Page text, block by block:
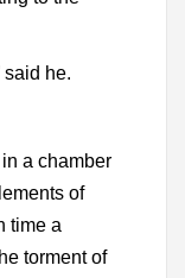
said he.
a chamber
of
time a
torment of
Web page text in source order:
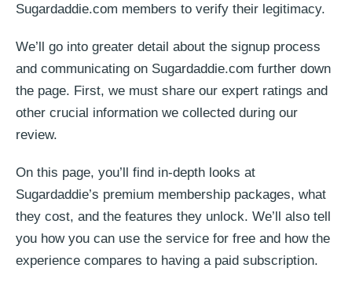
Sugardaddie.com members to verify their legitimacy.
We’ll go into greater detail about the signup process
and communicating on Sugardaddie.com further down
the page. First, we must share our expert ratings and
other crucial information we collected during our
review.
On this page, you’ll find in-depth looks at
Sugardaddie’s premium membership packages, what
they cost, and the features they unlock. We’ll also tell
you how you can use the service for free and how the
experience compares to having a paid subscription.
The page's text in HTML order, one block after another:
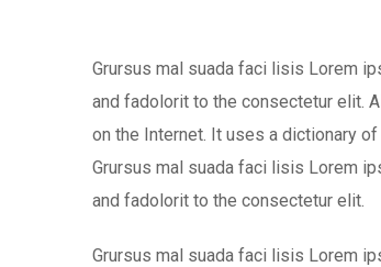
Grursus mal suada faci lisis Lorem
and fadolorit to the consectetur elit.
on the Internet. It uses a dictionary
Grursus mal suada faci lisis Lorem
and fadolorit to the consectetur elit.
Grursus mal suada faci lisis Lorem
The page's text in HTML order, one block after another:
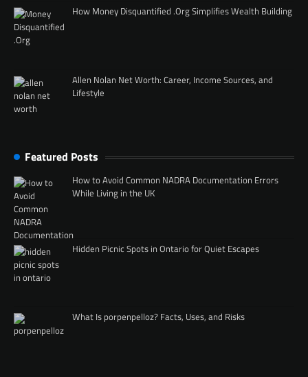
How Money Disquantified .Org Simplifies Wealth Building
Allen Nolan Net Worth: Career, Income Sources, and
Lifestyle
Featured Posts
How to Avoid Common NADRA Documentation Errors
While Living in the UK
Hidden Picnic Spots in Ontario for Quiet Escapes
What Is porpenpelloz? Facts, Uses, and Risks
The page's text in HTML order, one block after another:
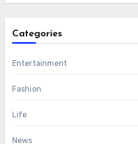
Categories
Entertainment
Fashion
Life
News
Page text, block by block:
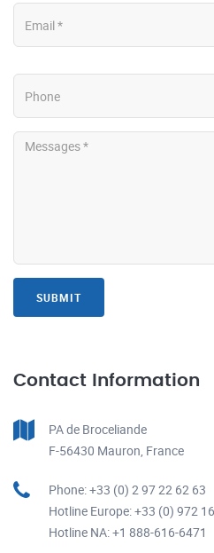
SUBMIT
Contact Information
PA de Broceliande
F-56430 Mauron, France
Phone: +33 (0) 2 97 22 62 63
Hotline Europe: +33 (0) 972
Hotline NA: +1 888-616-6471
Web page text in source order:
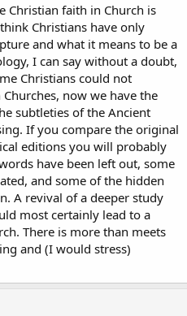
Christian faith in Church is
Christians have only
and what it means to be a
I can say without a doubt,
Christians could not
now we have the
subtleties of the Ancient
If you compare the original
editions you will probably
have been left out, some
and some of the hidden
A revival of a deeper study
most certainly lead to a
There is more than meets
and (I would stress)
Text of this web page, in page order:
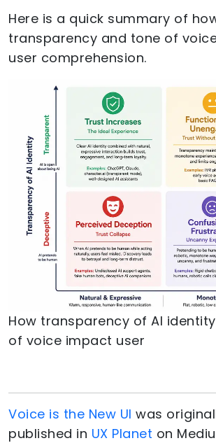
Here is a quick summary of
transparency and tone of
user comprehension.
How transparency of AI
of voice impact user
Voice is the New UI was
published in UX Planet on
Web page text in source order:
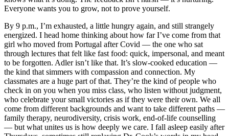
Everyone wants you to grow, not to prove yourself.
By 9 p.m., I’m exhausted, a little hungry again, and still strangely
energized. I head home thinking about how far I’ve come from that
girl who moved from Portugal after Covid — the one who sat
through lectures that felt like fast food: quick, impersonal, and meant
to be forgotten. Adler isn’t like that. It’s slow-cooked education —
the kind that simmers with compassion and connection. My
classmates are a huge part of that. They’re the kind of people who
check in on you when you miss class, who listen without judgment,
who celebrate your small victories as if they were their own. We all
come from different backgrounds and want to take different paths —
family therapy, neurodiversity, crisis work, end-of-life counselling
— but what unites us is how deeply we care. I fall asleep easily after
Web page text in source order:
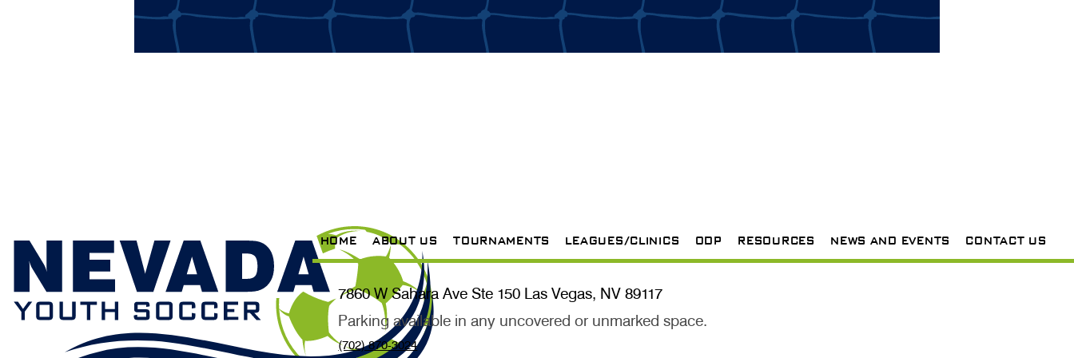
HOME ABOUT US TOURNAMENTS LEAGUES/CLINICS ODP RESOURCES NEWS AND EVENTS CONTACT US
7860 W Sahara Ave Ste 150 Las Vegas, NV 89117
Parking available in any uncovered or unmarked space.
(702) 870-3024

● TASK OBJECTIVE: What you set down should be exactly the lines from the line containing "girl who moved" to the last line of the entries above, both included, with no pictures.

● TASK RESPONSE:
girl who moved from Portugal after Covid — the one who sat
through lectures that felt like fast food: quick, impersonal, and meant
to be forgotten. Adler isn’t like that. It’s slow-cooked education —
the kind that simmers with compassion and connection. My
classmates are a huge part of that. They’re the kind of people who
check in on you when you miss class, who listen without judgment,
who celebrate your small victories as if they were their own. We all
come from different backgrounds and want to take different paths —
family therapy, neurodiversity, crisis work, end-of-life counselling
— but what unites us is how deeply we care. I fall asleep easily after
Web page text in source order:
HOME ABOUT US TOURNAMENTS LEAGUES/CLINICS ODP RESOURCES NEWS AND EVENTS CONTACT US
7860 W Sahara Ave Ste 150 Las Vegas, NV 89117
Parking available in any uncovered or unmarked space.
(702) 870-3024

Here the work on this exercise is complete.